Dai missili olandesi nel Mundial argentino al “cucchiaio” di Totti: i precedenti di Olanda-Italia

Dai missili olandesi nel Mundial argentino al “cucchiaio” di To

La monumentale Amsterdam ArenA si appresta a farsi teatro per il 20° confronto tra i padroni di casa e gli Azzurri. Stasera infatti (ore 20.45 CET) è in programma nella “Venezia del Nord” Olanda-Italia, prestigioso test amichevole tra due delle squadre che hanno inciso in maniera più evidente nella storia del calcio.

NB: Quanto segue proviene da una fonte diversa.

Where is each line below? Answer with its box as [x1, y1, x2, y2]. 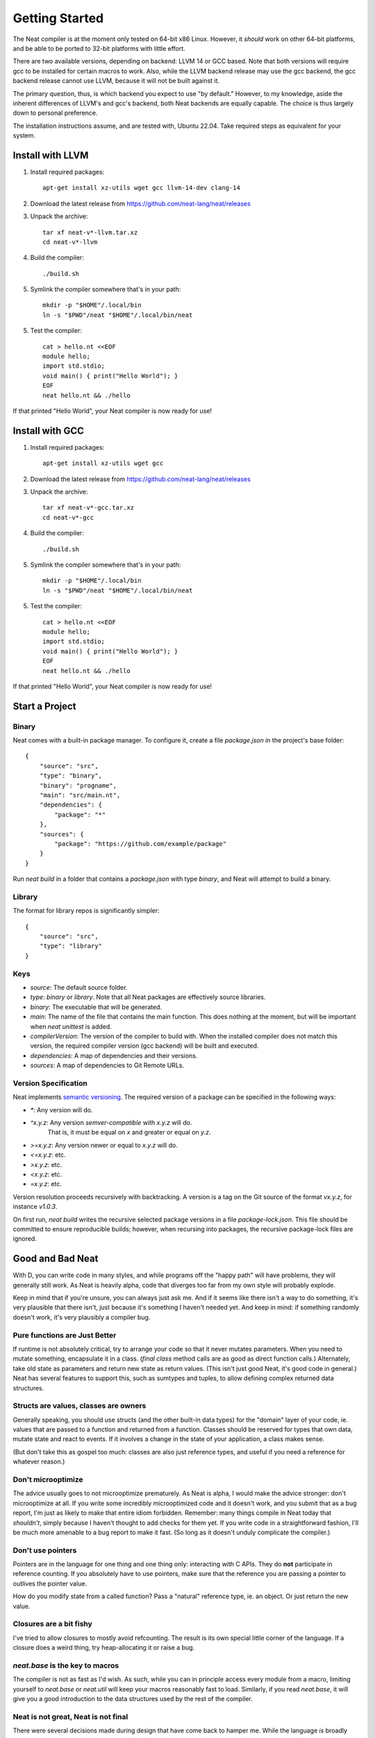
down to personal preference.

La storia dei duelli tra Oranje e Azzurri è quasi secolare, giacché il primo confronto diretto risale al 1920 quando, in amichevole, le due rappresentative impattarono sull’1-1 in quel di Genova. Da lì appunto altre 18 occasioni di incontro che hanno indirizzato il bilancio dei precedenti in favore dell’Italia, capace di fissare lo score a 8 vittorie, 8 pareggi e 3 sconfitte, delle quali l’ultima è datata 2008, ancora una volta in amichevole, con gli olandesi capaci di imporsi per 3-0; è andato invece agli Azzurri l’ultimo confronto diretto disputato a Bari nel 2014 (2-0). Focalizzando la nostra attenzione poi sui precedenti azzurri ad Amsterdam, se ne contano 4 contro l’Olanda (1 vittoria italiana e 3 pareggi) e 5 disputati nel corso del torneo olimpico del 1928 che gli Azzurri conclusero al terzo posto.

In questa rivalità, pronta ad arricchirsi tra qualche ora di un nuovo capitolo, meritano di vedersi riservato un posto d’onore due momenti altamente rappresentativi per l’intera storia di questo sport. Il primo ha sorriso agli olandesi, quelli del “calcio totale”, della prima grande rivoluzione tecnico-tattica del football; ci riferiamo alla tiratissima “semifinale” del Mundial argentino del 1978 (virgolette quantomai opportune in considerazione della formula del torneo, a doppio girone, che portò proprio Olanda ed Italia a giocarsi l’accesso in finale nell’ultima partita del secondo girone eliminatorio), nella quale l’entusiasmo azzurro fu spezzato da due autentiche bordate di Brandts e Haan che completarono la rimonta oranje, consentendo ai tulipani l’accesso nella finalissima, vinta poi dall’Argentina padrone di casa. Il secondo momento topico di questa rivalità sportiva è ben più recente e gradito ai nostri colori. Tutti i tifosi azzurri, tanto che l’abbiano vissuto in prima persona che conosciuto attraverso immagini e filmati di repertorio, saranno concordi nel ritenere la vittoria ai rigori della Nazionale allenata da Zoff nella semifinale di Euro 2000 una di quelle esperienze indelebili nella nostra memoria storica. Un match epico, giocato proprio all’Amsterdam ArenA da una nazionale italiana rimasta in dieci già nel primo tempo; autentica sfida infinita che ebbe il suo uomo del destino in Francesco Toldo, autore di una prestazione irreale fatta di 3 rigori parati (1 nei tempi regolamentari e 2 nella sequenza finale) e la sua firma d’autore nel celeberrimo “cucchiaio” di Francesco Totti.